I have a whole heap of legacy code that I checked into my SVN repository. I checked it in under my user name. I'd like to change the author of that commit to another user, 'legacy', in order to clean up the svn blame printouts.

+3  A: 

I'm not sure you can do this directly but what is possible is dumping the repo, using sed on it and re-import that as a new repo.

Keltia
Yeah, svn doesn't tend to allow for things like this directly (and on purpose). Your method is likely the only way...
Andy
+8  A: 

You need to have have a pre-revprop-change hook in your repository hooks directory that will allow changes to the svn:author property. (An executable script containing just "exit 0" will do.) Once you have this, then you can do:

svn propedit --revprop -rrev svn:author url

and make the necessary changes.

Peter S. Housel
As an aside, it looks like you can use the svn:date magic property to set the commit date in a similar fashion.
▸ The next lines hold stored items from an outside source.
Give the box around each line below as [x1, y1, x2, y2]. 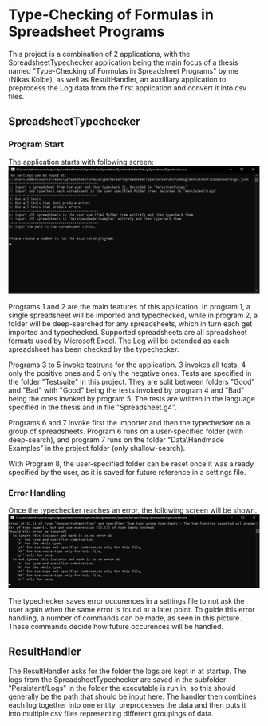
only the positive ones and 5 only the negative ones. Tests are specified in [8, 369, 252, 378]
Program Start [8, 138, 65, 150]
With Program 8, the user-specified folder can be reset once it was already [8, 459, 254, 469]
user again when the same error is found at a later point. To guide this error [8, 605, 255, 615]
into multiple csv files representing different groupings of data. [8, 708, 214, 718]
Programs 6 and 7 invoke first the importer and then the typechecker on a [8, 418, 250, 428]
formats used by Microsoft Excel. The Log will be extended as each [8, 336, 230, 345]
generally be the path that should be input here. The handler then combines [8, 692, 257, 701]
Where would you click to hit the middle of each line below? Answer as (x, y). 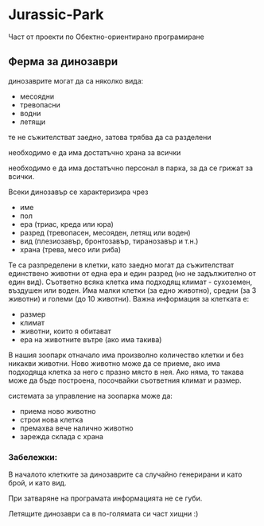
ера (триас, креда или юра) (66, 224)
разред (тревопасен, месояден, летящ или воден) (105, 232)
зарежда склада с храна (61, 436)
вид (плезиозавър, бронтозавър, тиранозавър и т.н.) (109, 241)
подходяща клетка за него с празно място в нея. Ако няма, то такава (126, 372)
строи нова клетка (51, 419)
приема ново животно (58, 411)
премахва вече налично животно (76, 428)
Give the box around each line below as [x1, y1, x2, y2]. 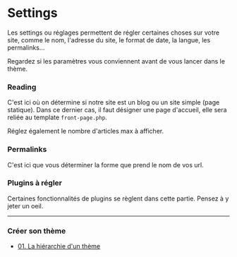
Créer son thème [7, 226, 66, 236]
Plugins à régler [7, 178, 62, 188]
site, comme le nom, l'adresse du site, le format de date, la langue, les [7, 35, 211, 44]
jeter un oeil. [7, 201, 44, 210]
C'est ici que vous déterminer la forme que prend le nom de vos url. [7, 160, 204, 169]
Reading [7, 82, 37, 92]
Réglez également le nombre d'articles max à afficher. [7, 127, 164, 136]
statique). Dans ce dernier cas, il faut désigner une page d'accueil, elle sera [7, 106, 227, 114]
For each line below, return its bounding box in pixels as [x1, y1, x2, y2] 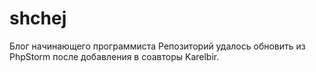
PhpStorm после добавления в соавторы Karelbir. [9, 50, 220, 62]
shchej [9, 7, 67, 30]
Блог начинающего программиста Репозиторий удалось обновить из [9, 40, 306, 52]
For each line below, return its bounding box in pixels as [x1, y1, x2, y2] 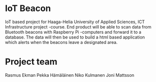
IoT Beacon [5, 3, 51, 14]
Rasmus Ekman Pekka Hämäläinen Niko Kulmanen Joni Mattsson [5, 72, 135, 78]
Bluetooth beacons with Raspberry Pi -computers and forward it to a [5, 29, 141, 35]
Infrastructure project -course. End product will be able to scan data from [5, 24, 152, 29]
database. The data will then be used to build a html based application [5, 34, 145, 40]
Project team [5, 56, 58, 68]
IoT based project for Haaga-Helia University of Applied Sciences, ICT [5, 19, 145, 25]
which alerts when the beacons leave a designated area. [5, 39, 118, 45]
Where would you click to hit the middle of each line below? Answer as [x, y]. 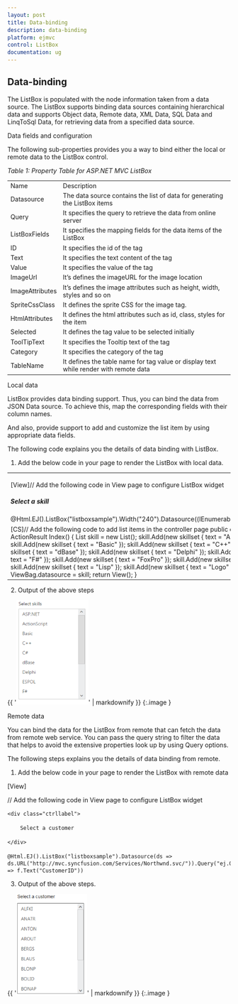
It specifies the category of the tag [113, 351]
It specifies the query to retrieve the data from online [139, 213]
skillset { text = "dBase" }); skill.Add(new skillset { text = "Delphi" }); [108, 552]
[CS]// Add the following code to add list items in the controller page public [119, 529]
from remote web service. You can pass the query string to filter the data [114, 738]
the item [75, 322]
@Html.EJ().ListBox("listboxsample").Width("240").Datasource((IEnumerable [123, 519]
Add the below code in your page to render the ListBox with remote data [123, 773]
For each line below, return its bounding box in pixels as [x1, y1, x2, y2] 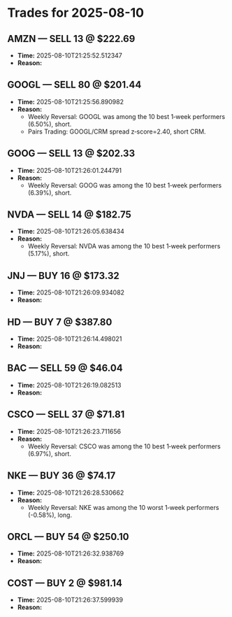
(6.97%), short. [27, 449, 72, 458]
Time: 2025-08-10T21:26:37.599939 [17, 596, 124, 604]
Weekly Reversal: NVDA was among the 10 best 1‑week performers [27, 242, 221, 250]
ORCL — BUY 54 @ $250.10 [7, 530, 129, 543]
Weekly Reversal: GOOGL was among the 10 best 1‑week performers [27, 112, 226, 120]
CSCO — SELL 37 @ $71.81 [7, 409, 125, 420]
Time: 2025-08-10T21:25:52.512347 [17, 51, 122, 59]
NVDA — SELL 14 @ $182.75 [7, 208, 131, 221]
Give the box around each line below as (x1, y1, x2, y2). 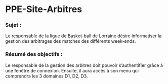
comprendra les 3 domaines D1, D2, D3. (5, 73, 88, 79)
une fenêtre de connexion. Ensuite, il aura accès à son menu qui (5, 67, 139, 73)
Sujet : (5, 22, 22, 29)
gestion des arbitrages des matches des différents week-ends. (5, 38, 136, 44)
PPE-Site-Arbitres (5, 4, 82, 15)
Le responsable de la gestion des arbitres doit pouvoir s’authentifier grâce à (5, 62, 163, 68)
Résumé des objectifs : (5, 51, 63, 58)
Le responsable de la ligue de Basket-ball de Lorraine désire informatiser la (5, 33, 162, 39)
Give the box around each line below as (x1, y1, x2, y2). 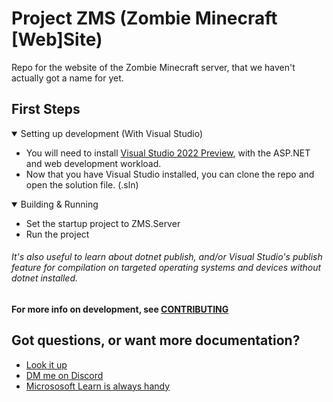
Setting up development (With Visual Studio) (20, 127, 204, 139)
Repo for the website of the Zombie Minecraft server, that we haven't (11, 61, 296, 73)
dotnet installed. (11, 272, 78, 284)
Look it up (25, 358, 68, 371)
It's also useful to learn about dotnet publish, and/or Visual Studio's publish (11, 251, 323, 263)
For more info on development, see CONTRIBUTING (11, 303, 229, 315)
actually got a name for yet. (11, 72, 124, 84)
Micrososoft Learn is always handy (25, 380, 171, 392)
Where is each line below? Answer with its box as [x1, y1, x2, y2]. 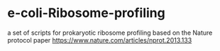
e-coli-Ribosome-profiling [7, 5, 165, 21]
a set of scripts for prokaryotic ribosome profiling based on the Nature [7, 28, 213, 37]
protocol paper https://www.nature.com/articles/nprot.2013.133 [7, 35, 192, 44]
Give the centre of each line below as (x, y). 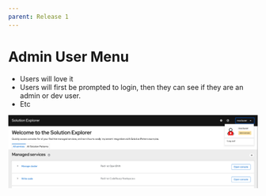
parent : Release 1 (38, 17)
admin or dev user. (50, 96)
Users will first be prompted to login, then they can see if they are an (131, 87)
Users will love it (46, 78)
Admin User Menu (68, 57)
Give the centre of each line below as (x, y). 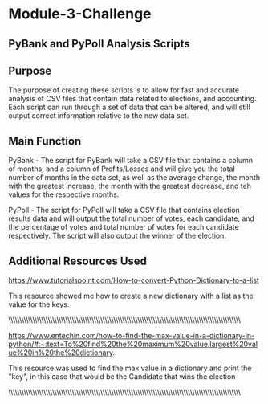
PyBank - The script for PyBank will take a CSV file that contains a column (131, 161)
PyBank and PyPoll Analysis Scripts (99, 44)
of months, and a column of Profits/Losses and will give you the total (122, 169)
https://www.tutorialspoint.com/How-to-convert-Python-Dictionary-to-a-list (134, 280)
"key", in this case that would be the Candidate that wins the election (122, 377)
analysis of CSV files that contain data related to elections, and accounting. (132, 99)
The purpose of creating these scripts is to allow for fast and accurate (124, 90)
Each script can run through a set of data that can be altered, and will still (129, 107)
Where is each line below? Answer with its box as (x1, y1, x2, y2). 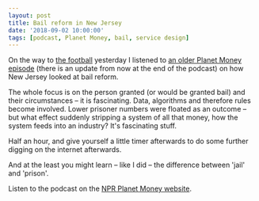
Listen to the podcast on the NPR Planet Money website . (8, 184, 192, 194)
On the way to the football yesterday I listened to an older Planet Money (8, 55, 242, 65)
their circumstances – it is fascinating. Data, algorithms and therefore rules (8, 96, 251, 105)
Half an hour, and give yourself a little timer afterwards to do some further (8, 136, 249, 146)
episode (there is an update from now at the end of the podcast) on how (8, 64, 244, 74)
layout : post (8, 11, 51, 20)
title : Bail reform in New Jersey (8, 19, 123, 27)
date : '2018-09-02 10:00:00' (8, 26, 105, 34)
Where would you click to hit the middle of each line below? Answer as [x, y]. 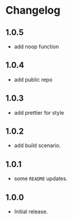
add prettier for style [39, 112]
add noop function [36, 46]
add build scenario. [37, 146]
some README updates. [41, 178]
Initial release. [31, 212]
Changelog [33, 10]
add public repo [33, 79]
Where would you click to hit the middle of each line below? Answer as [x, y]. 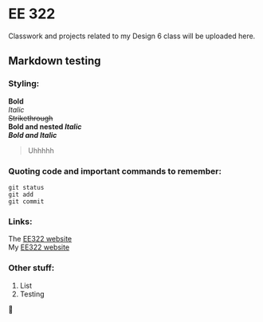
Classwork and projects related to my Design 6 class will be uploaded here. [132, 36]
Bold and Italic [33, 135]
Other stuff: [31, 268]
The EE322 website [40, 239]
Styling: [24, 84]
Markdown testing [55, 61]
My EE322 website [39, 247]
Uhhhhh [41, 150]
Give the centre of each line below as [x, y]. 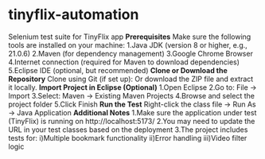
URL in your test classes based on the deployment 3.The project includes [128, 130]
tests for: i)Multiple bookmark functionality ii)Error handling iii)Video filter [128, 138]
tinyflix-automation [74, 15]
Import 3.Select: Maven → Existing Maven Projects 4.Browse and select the [131, 95]
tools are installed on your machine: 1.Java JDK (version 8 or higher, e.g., [128, 45]
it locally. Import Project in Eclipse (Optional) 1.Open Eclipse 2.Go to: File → [132, 87]
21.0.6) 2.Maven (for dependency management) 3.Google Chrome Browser [131, 53]
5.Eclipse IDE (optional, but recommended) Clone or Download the [118, 70]
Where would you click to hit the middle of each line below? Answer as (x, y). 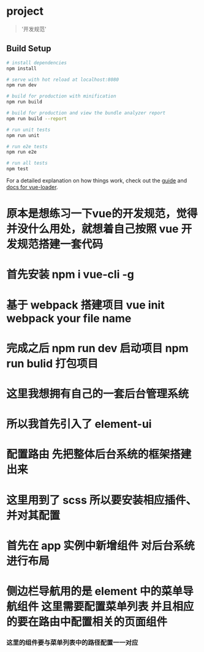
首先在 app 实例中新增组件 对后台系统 (100, 545)
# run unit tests (28, 130)
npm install (21, 69)
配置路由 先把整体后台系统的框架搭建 (99, 455)
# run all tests (27, 163)
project (25, 11)
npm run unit (23, 135)
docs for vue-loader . (32, 187)
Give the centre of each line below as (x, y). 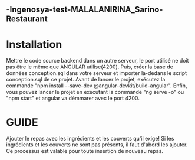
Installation (34, 44)
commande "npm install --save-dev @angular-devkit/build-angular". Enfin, (97, 86)
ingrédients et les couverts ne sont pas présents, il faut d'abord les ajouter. (97, 145)
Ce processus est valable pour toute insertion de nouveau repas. (85, 151)
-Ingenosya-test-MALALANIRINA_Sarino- (85, 10)
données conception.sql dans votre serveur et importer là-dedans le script (97, 73)
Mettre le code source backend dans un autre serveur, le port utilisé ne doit (97, 61)
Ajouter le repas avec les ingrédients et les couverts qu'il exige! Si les (90, 139)
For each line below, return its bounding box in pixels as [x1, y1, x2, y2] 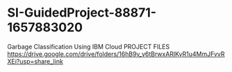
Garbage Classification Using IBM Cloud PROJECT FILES [7, 42, 170, 51]
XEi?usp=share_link [7, 57, 64, 65]
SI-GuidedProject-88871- [7, 5, 157, 21]
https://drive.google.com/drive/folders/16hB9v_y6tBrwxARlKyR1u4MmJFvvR [7, 50, 225, 58]
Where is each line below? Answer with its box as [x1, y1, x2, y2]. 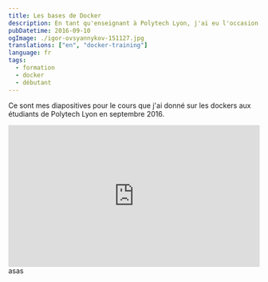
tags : [8, 57, 26, 65]
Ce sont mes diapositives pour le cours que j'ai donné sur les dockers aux [8, 101, 251, 110]
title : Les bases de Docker [8, 11, 102, 20]
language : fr [8, 49, 52, 57]
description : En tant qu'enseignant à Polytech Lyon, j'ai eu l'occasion [8, 19, 259, 27]
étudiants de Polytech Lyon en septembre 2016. [8, 109, 165, 118]
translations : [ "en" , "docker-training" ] [8, 42, 148, 50]
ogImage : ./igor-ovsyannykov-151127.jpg [8, 34, 145, 42]
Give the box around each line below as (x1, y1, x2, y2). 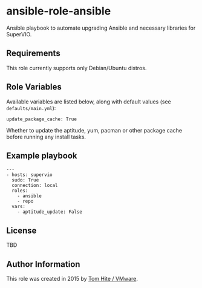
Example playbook (6, 150, 77, 161)
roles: (11, 188, 28, 194)
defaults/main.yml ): (6, 104, 56, 111)
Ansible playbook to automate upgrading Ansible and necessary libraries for (6, 24, 196, 31)
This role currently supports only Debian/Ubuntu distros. (6, 64, 147, 71)
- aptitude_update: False (17, 209, 83, 215)
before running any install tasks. (6, 133, 86, 140)
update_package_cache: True (6, 116, 77, 122)
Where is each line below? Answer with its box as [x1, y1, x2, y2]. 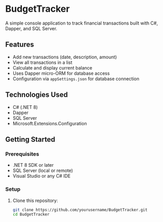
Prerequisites [5, 150, 39, 158]
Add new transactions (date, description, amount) [12, 54, 117, 60]
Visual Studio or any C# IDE [12, 173, 71, 179]
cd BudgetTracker [12, 212, 50, 217]
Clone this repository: [12, 197, 58, 204]
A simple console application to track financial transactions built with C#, [5, 20, 158, 26]
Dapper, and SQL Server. [5, 25, 58, 31]
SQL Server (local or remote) [12, 167, 73, 174]
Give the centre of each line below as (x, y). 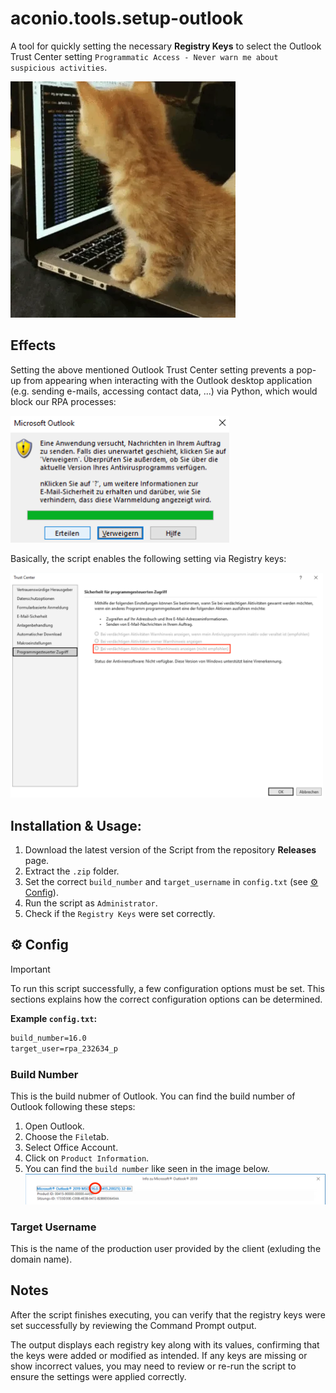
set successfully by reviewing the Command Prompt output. (133, 1325)
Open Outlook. (54, 1126)
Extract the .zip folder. (72, 871)
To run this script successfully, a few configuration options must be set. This (167, 988)
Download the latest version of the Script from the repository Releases (170, 850)
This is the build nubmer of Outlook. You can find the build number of (153, 1096)
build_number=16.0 (48, 1038)
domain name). (41, 1259)
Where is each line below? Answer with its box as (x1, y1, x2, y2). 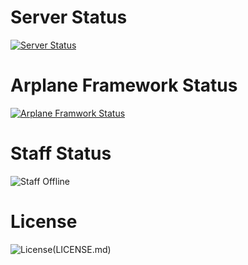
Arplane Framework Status (10, 74, 238, 97)
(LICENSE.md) (52, 243, 112, 255)
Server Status (10, 6, 128, 29)
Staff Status (10, 142, 112, 165)
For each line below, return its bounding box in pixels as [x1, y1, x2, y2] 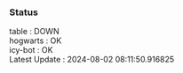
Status [9, 6, 38, 18]
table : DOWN [9, 26, 60, 37]
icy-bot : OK [9, 45, 53, 55]
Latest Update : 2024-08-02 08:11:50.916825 [9, 55, 175, 65]
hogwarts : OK [9, 35, 62, 46]
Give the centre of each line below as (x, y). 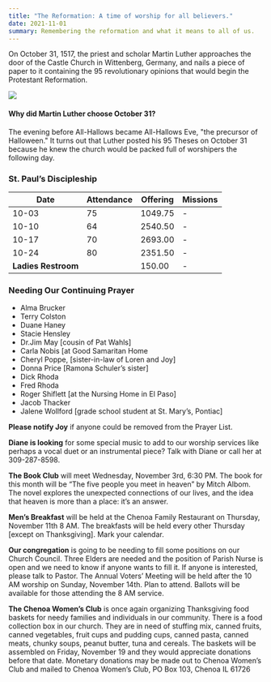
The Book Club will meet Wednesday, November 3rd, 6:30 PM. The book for (135, 476)
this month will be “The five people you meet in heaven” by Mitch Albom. (129, 484)
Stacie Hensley (45, 334)
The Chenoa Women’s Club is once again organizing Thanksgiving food (129, 609)
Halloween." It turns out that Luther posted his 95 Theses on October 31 (128, 140)
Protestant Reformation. (48, 80)
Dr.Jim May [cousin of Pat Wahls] (76, 342)
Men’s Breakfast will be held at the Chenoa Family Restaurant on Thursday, (134, 517)

Whether that is a good idea, I leave up to you.
Cebjyre
To get this to work, I had to use the --force option for svn. Also, vim likes to add new lines to the end of files, and I had to :set noendofline and :set binary to prevent that behavior. (Otherwise, every line from svn blame was two lines, due to an embedded newline in the author name.)
Jason Creighton
propset rather than propedit, and supplying the value in the command rather than throwing to an editor may help you out there Jason
Cebjyre
For others trying this, be sure that you're svn text editor doesn't insert a newline after the author name. vim did this for me and it took quite a while to figure out why blame was busted. You can use propget to confirm that what is saved in the repo has no line break.